Remembering César Chávez
Valley College faculty and students gathered Wednesday in memory of César Chávez and his birthday.
Serious, focused and bilingual are a few of the words guest speaker Rosalio Muñoz used to describe César Chávez Wednesday in Monarch Hall during his commemoration to the Chicano-renowned labor leader, whose birthday is Saturday.
“He came from that place of everyday working people and everyday, what we would call, ‘raza,’” said Muñoz, an activist who met Chavez during the Civil Rights era and co-chaired the National Chicano Moratorium Committee.
Muñoz—who last spoke at Valley College more than 40 years ago—offered students insight into Chávez and his successful labor union efforts, speaking from first-hand experience about the 1960s Chicano movement. According to Muñoz, Chávez began organizing farmworkers in the 1950s in Northern California cities like San José and Stockton. He focused on creating a social movement to counter the ongoing discrimination many were experiencing, including cotton-picking fieldworkers—a position in which Muñoz’s dad worked.
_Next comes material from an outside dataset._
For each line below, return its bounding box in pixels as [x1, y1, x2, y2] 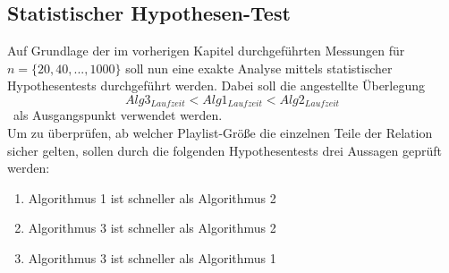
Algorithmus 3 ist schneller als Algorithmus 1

“There was the white wage for the same work, and there was the Mexican wage,” Muñoz said, putting into perspective the effects of unfair treatment among workers of various races.
Muñoz also explained how Chávez’s farmworkers’ union efforts grew from Mexican-Americans to include other effected races and ethnicities, such as African-Americans and Filipinos. This expansion helped unify various cultures suffering the consequences of discrimination.
“He was ‘chaparro y prieto’: he was short and dark; and he was also very Catholic, which was not so popular,” Muñoz said, explaining how Chávez had to break the stigmas related to these characteristics to create social change.
Chávez maintained his composure despite the stereotypes that came with these descriptions.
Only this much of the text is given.